In [1]:
import os
import requests
import pandas as pd
from tqdm import tqdm
from glob import glob
from datetime import datetime
from zeep import Client, helpers

### Loading in the parameters 

In [2]:
API = pd.read_csv("api.csv")['api'].values[0]
PRODUCTION_URL = "https://openweb.nlb.gov.sg/OWS/CatalogueService.svc?singleWsdl"
client = Client(wsdl=PRODUCTION_URL)

### Looking at my books 

In [3]:
book_list = glob("/Users/cliff/main/sides/nlb/book_price/*.csv")

In [4]:
df = pd.DataFrame()
for book in book_list:
    df = df.append(pd.read_csv(book))

In [5]:
df[df.scraped_title == "Functional Training and Beyond: Building the Ultimate Superfunctional Body and Mind (Building Muscle and Performance, Weight Training, Men's Health)"]

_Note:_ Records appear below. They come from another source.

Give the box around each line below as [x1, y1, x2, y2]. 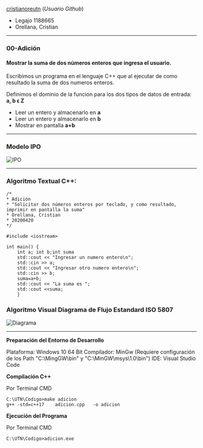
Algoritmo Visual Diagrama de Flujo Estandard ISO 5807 [6, 305, 173, 314]
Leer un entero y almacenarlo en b [14, 115, 101, 123]
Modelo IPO [6, 142, 41, 151]
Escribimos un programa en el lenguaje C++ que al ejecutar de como [6, 73, 178, 80]
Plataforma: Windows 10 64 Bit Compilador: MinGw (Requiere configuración [6, 348, 195, 356]
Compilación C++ [6, 373, 51, 380]
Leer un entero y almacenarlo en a [14, 109, 101, 116]
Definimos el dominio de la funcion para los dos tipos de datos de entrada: [6, 91, 192, 98]
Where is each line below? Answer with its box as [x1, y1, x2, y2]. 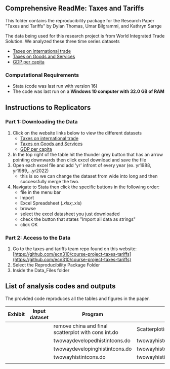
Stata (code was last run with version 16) [12, 83, 98, 89]
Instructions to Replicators [5, 103, 91, 112]
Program [81, 311, 104, 318]
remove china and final [53, 322, 108, 329]
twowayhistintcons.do [53, 353, 106, 360]
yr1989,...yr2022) [12, 167, 49, 174]
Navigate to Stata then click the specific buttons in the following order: [12, 184, 160, 190]
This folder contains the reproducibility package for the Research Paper [5, 17, 155, 23]
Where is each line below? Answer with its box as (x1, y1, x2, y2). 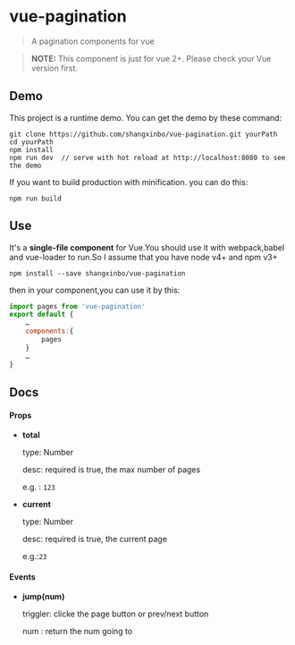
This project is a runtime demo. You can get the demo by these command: (9, 112, 282, 123)
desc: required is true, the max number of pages (21, 464, 201, 475)
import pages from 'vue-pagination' (9, 301, 146, 310)
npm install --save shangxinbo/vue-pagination (9, 268, 186, 278)
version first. (30, 63, 79, 73)
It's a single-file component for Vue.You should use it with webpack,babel (9, 242, 285, 252)
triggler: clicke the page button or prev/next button (21, 608, 209, 619)
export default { (9, 310, 74, 319)
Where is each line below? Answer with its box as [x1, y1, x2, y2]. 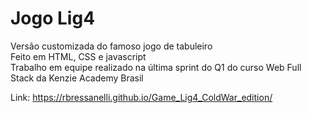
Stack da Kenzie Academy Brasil [10, 72, 144, 84]
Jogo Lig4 [10, 7, 96, 30]
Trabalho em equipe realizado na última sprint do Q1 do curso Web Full [10, 61, 302, 73]
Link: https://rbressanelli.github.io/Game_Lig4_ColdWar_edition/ [10, 91, 273, 103]
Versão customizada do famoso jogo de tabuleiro [10, 40, 213, 52]
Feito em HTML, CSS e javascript [10, 50, 147, 62]
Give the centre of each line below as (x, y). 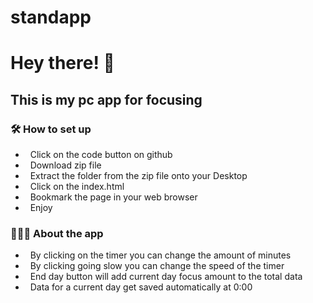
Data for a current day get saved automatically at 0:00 (141, 287)
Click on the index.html (77, 187)
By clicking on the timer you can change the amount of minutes (160, 255)
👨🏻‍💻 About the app (57, 233)
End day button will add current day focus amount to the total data (166, 277)
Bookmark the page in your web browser (113, 197)
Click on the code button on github (101, 155)
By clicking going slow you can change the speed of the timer (157, 266)
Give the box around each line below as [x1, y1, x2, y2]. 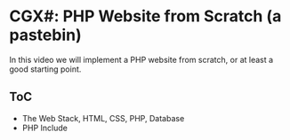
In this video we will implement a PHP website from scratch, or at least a [9, 54, 274, 65]
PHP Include [21, 122, 68, 133]
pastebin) [9, 25, 82, 45]
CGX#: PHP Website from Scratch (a [9, 6, 282, 27]
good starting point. [9, 64, 82, 74]
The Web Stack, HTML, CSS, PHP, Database [21, 113, 185, 123]
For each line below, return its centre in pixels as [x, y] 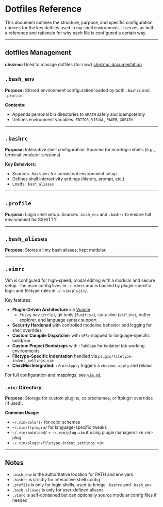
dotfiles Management [38, 53]
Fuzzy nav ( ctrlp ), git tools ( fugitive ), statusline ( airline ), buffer [85, 314]
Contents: [15, 105]
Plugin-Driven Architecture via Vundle [51, 309]
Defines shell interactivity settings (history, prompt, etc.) [68, 179]
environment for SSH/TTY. [32, 219]
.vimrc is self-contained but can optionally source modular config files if [84, 495]
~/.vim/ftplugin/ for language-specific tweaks [59, 427]
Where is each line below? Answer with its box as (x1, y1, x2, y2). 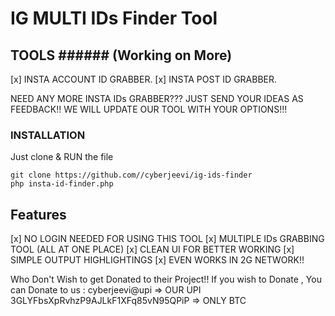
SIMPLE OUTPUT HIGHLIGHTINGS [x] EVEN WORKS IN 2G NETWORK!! (10, 254, 305, 266)
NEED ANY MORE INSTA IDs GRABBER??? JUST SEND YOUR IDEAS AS (10, 93, 304, 104)
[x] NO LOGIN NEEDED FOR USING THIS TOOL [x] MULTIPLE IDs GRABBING (10, 233, 325, 245)
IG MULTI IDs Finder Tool (10, 7, 218, 30)
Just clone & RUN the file (10, 151, 114, 163)
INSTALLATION (10, 128, 86, 142)
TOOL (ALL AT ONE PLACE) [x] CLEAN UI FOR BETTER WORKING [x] (10, 243, 295, 256)
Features (10, 206, 67, 223)
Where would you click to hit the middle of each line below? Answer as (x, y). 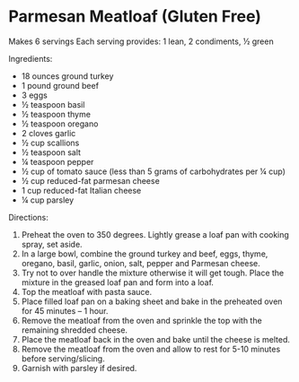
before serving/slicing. (63, 358)
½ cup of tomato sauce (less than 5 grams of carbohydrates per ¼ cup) (154, 171)
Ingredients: (31, 58)
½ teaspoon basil (53, 104)
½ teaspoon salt (51, 152)
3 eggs (35, 95)
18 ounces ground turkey (67, 76)
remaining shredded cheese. (74, 330)
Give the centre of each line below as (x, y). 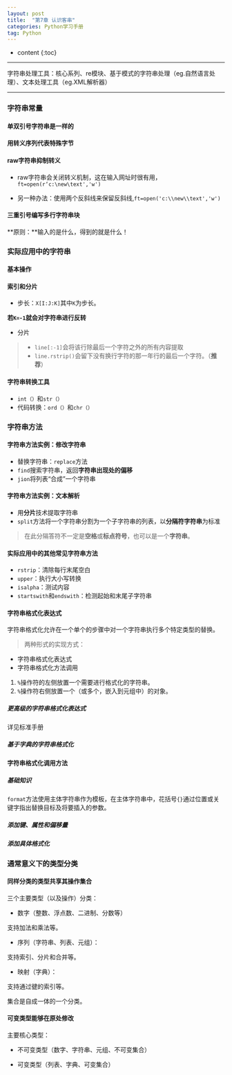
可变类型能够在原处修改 (40, 1018)
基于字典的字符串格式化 (40, 744)
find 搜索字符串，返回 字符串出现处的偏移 (75, 470)
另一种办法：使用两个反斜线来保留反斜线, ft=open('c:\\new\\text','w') (119, 198)
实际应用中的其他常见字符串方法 (52, 553)
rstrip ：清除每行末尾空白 (54, 570)
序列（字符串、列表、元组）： (58, 942)
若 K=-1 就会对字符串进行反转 (47, 318)
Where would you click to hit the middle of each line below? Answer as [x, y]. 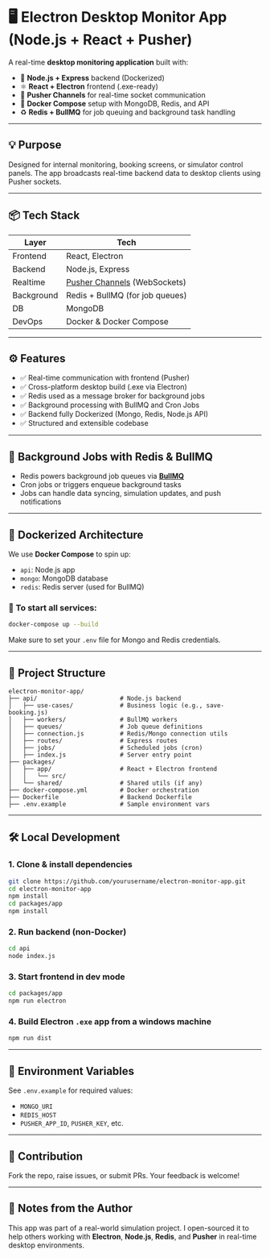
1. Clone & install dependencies [70, 864]
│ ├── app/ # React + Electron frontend [113, 769]
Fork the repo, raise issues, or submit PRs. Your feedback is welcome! [124, 1175]
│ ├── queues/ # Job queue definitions [106, 727]
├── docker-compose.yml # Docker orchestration [104, 790]
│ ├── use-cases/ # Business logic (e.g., [106, 705]
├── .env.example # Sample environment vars [109, 804]
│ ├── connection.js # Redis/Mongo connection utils [118, 733]
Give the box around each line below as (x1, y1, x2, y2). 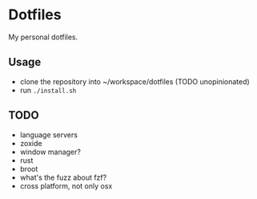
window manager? (19, 147, 82, 156)
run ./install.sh (19, 85, 77, 95)
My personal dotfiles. (8, 32, 78, 42)
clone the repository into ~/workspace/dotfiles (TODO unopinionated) (19, 76, 250, 86)
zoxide (19, 138, 42, 148)
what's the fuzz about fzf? (19, 173, 107, 182)
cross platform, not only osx (19, 181, 113, 190)
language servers (19, 130, 78, 140)
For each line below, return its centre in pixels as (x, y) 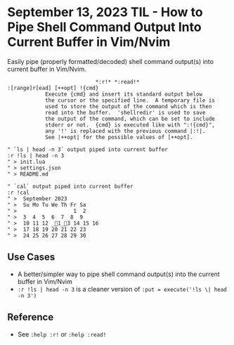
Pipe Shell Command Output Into (104, 27)
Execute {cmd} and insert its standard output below (123, 94)
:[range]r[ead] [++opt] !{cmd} (53, 88)
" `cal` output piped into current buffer (70, 186)
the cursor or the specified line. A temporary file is (130, 100)
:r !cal (19, 193)
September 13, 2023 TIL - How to (105, 12)
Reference (31, 317)
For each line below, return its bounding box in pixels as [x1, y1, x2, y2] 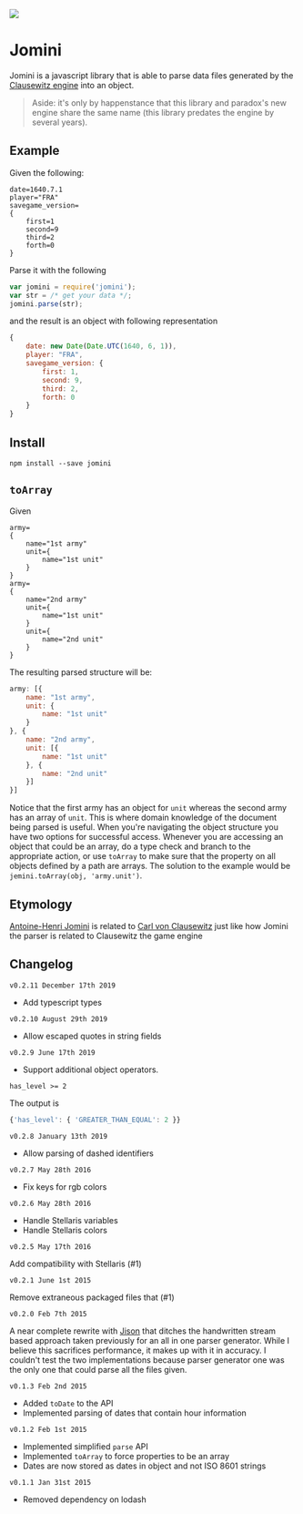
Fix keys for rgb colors [22, 1181, 107, 1192]
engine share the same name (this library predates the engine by [31, 107, 275, 118]
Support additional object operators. [22, 1064, 159, 1075]
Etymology [9, 896, 73, 912]
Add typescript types [22, 997, 103, 1008]
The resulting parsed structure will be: [9, 666, 153, 678]
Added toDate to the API [22, 1397, 114, 1408]
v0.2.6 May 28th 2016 [9, 1199, 92, 1208]
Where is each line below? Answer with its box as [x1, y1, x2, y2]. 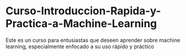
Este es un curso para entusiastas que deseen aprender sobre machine [5, 36, 181, 43]
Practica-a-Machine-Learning [5, 17, 157, 30]
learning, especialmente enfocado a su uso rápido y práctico [5, 43, 155, 50]
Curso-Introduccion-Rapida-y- [5, 4, 161, 18]
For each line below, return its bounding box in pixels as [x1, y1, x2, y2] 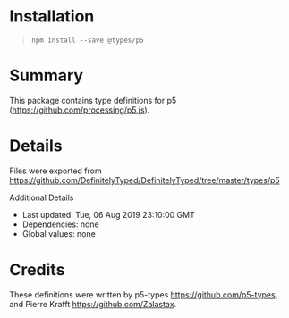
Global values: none [21, 228, 96, 238]
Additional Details [9, 192, 74, 203]
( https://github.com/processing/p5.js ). [9, 105, 150, 115]
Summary [9, 65, 83, 86]
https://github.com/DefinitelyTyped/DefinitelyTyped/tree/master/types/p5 [9, 174, 280, 185]
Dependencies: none [21, 219, 100, 230]
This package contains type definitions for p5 [9, 95, 177, 105]
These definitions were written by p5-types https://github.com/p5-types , [9, 289, 278, 300]
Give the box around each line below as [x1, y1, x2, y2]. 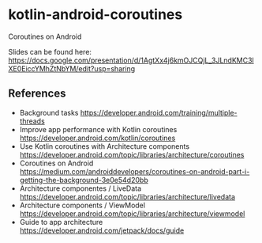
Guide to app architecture [19, 217, 103, 226]
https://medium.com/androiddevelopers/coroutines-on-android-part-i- [19, 166, 250, 176]
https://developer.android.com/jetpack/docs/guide [19, 226, 185, 235]
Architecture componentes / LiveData [19, 184, 142, 193]
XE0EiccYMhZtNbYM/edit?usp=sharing [8, 63, 136, 73]
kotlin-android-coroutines [8, 6, 183, 24]
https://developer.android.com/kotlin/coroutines [19, 133, 176, 142]
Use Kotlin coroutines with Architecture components [19, 141, 190, 151]
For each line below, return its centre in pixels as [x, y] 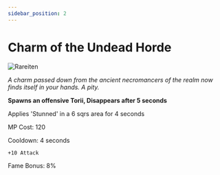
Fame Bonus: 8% [32, 165]
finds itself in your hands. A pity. [54, 87]
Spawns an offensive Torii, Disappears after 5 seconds [88, 100]
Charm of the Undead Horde [90, 47]
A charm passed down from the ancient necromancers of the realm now [111, 80]
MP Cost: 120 [27, 127]
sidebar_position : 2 [37, 13]
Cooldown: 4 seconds [39, 140]
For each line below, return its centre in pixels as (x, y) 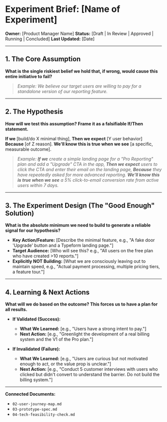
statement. (17, 129)
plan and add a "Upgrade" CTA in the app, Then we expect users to (87, 164)
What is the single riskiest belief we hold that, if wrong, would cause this (82, 71)
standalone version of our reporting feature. (62, 91)
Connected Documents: (30, 394)
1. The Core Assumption (43, 59)
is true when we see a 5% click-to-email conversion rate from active (88, 180)
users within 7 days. (38, 185)
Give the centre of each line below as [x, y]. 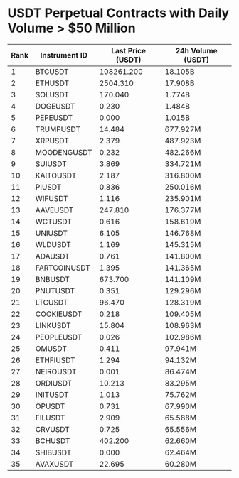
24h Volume [197, 50]
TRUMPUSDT [58, 129]
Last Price [129, 50]
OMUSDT [51, 348]
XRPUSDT [52, 141]
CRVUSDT [52, 429]
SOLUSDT [52, 94]
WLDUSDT [53, 244]
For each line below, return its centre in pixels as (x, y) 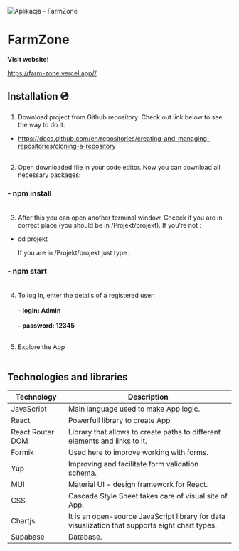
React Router (33, 432)
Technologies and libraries (68, 377)
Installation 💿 (38, 96)
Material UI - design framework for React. (138, 485)
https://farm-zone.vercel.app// (52, 73)
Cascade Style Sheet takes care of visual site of (148, 496)
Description (148, 397)
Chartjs (23, 521)
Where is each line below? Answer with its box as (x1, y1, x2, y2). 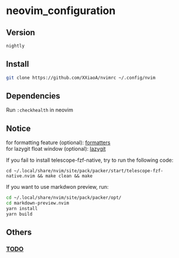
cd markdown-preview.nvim (6, 201, 69, 206)
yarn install (6, 205, 38, 212)
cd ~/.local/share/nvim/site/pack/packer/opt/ (6, 195, 122, 201)
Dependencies (6, 91, 60, 101)
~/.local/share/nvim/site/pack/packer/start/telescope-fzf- (13, 168, 164, 174)
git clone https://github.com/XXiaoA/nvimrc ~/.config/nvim (6, 74, 156, 80)
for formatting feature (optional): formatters (6, 139, 111, 146)
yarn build (6, 211, 33, 217)
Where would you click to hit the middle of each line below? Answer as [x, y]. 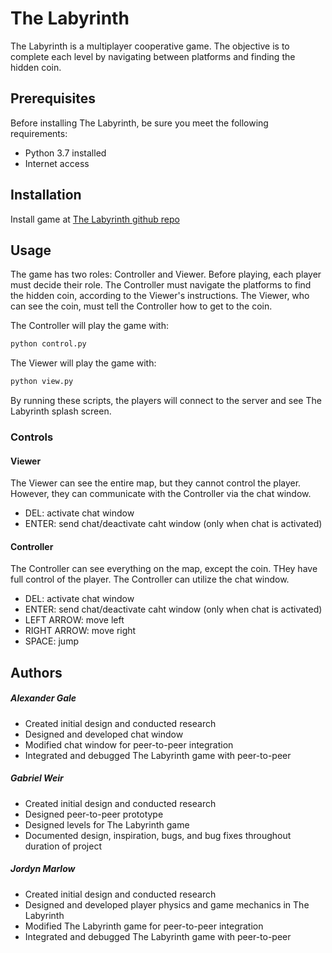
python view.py [42, 382]
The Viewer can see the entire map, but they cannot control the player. [156, 483]
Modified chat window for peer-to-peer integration [129, 744]
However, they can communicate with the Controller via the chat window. [161, 494]
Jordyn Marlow [43, 869]
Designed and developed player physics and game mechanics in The [167, 904]
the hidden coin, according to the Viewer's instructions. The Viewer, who [160, 296]
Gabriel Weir [37, 778]
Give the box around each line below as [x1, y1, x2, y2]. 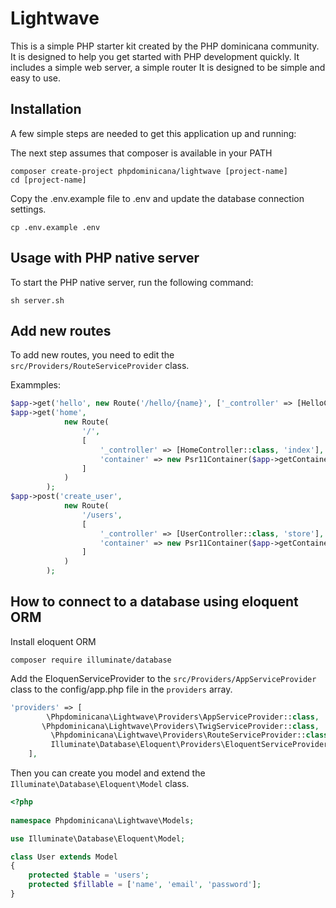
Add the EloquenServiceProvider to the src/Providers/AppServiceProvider [10, 672, 317, 684]
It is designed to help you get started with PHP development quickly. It [10, 50, 300, 62]
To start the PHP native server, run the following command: [10, 276, 254, 288]
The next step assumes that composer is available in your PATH [10, 147, 273, 159]
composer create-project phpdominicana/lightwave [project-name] [10, 166, 288, 176]
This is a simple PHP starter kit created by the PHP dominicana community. [10, 40, 320, 52]
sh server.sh [10, 295, 65, 306]
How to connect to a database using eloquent [10, 593, 299, 611]
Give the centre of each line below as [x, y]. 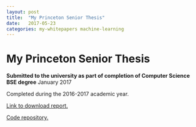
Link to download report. [37, 106]
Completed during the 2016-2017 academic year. [68, 94]
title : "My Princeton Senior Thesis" [56, 18]
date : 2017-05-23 [31, 23]
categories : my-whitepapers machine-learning [65, 29]
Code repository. [27, 118]
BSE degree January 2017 [39, 82]
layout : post [23, 12]
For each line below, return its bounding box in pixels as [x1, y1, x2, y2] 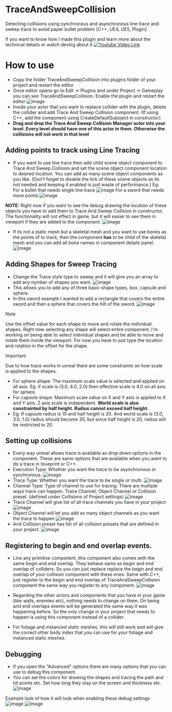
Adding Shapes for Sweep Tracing [5, 260, 117, 269]
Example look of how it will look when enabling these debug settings [5, 695, 150, 701]
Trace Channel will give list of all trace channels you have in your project [12, 499, 166, 505]
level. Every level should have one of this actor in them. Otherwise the [12, 125, 165, 132]
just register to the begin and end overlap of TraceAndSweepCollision [12, 577, 160, 583]
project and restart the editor [12, 82, 74, 88]
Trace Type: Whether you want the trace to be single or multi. [12, 477, 143, 483]
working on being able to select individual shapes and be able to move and [5, 331, 164, 338]
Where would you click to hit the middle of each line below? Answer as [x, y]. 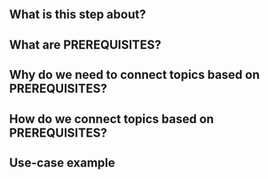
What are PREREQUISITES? [85, 45]
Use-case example [62, 163]
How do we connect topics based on [112, 119]
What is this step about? [78, 15]
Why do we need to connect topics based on [134, 75]
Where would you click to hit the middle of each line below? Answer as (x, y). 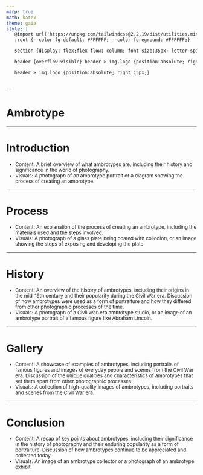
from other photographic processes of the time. (69, 308)
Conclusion (36, 422)
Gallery (25, 348)
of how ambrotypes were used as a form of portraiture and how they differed (103, 301)
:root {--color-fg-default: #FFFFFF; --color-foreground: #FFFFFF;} (102, 40)
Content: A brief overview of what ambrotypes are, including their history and (104, 164)
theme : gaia (21, 23)
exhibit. (23, 467)
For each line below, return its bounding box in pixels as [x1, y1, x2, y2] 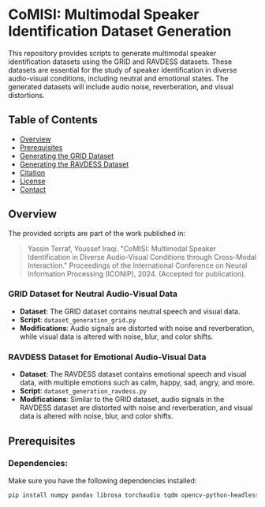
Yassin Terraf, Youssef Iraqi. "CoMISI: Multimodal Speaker [27, 243, 217, 253]
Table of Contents [8, 113, 99, 127]
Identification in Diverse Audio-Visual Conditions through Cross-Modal [27, 252, 257, 261]
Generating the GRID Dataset [19, 151, 114, 160]
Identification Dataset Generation [8, 22, 232, 40]
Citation [19, 167, 46, 177]
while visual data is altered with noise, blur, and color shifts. [19, 332, 214, 341]
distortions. [8, 90, 45, 100]
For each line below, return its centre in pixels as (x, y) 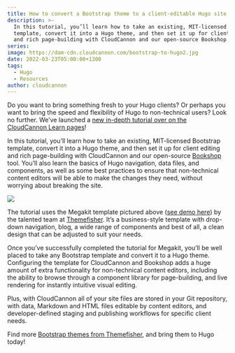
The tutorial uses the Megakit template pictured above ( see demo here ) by (114, 212)
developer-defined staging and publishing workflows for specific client (109, 314)
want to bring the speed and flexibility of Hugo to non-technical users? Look (117, 113)
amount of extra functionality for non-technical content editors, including (112, 271)
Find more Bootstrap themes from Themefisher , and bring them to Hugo (111, 334)
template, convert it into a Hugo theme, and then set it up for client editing (114, 148)
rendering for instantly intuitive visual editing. (72, 285)
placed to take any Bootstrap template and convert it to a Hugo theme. (108, 255)
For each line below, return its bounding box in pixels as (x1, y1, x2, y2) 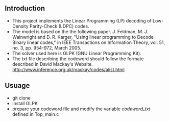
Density (12, 23, 29, 29)
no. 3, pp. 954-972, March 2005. (12, 44, 82, 51)
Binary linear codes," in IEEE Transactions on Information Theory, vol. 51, (12, 39, 165, 45)
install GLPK (12, 100, 38, 106)
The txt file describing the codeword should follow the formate (12, 56, 144, 62)
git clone (12, 94, 31, 101)
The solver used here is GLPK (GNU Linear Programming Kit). (12, 50, 141, 56)
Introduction (5, 4, 45, 13)
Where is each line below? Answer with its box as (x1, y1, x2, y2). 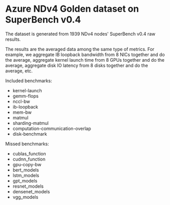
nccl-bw (12, 98, 30, 105)
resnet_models (12, 183, 44, 189)
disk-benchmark (12, 131, 47, 137)
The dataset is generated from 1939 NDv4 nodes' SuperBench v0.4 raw (5, 31, 156, 37)
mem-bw (12, 109, 32, 115)
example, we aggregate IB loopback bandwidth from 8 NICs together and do (5, 52, 165, 58)
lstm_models (12, 172, 40, 178)
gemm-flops (12, 93, 39, 99)
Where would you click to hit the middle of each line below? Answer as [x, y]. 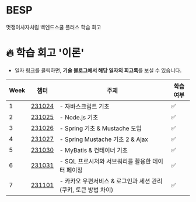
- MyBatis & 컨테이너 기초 [94, 150]
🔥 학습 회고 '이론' [45, 53]
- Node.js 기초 [79, 117]
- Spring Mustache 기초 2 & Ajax [104, 139]
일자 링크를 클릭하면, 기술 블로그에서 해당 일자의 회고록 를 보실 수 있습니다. [98, 70]
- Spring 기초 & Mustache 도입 [100, 128]
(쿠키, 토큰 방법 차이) [86, 190]
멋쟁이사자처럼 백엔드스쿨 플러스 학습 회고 [54, 27]
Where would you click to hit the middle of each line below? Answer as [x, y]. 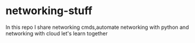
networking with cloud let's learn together [57, 33]
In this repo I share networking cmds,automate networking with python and [97, 27]
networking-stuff [49, 11]

Unnamed: 0,given_title,scraped_title,price
0,The Emperors Handbook Meditations,Functional Training and Beyond: Building the U...,27.32


In [6]:
df = df[df.scraped_title != 'The Cute Book of Kawaii Coloring: Learn Japanese Words by Coloring Cute Things']
df = df[df.scraped_title != 'High-Performance Without Pain: A Companion Workbook for High-Achievers and Those Aspiring To Be']
df = df[df.scraped_title != "Functional Training and Beyond: Building the Ultimate Superfunctional Body and Mind (Building Muscle and Performance, Weight Training, Men's Health)"]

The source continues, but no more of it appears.